[Provided data]:

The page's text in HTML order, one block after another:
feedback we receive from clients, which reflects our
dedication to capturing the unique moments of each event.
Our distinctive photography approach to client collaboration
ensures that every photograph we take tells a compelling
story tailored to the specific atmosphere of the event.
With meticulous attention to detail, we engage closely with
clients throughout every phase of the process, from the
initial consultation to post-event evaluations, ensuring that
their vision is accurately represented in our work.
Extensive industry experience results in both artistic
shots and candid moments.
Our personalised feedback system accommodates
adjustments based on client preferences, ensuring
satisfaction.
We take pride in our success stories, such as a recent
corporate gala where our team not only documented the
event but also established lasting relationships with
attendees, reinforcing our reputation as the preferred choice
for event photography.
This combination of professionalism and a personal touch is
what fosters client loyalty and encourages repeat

[What you will do]: Every record shown above must be echoed exactly.

[Task answer]:
The page's text in HTML order, one block after another:
feedback we receive from clients, which reflects our
dedication to capturing the unique moments of each event.
Our distinctive photography approach to client collaboration
ensures that every photograph we take tells a compelling
story tailored to the specific atmosphere of the event.
With meticulous attention to detail, we engage closely with
clients throughout every phase of the process, from the
initial consultation to post-event evaluations, ensuring that
their vision is accurately represented in our work.
Extensive industry experience results in both artistic
shots and candid moments.
Our personalised feedback system accommodates
adjustments based on client preferences, ensuring
satisfaction.
We take pride in our success stories, such as a recent
corporate gala where our team not only documented the
event but also established lasting relationships with
attendees, reinforcing our reputation as the preferred choice
for event photography.
This combination of professionalism and a personal touch is
what fosters client loyalty and encourages repeat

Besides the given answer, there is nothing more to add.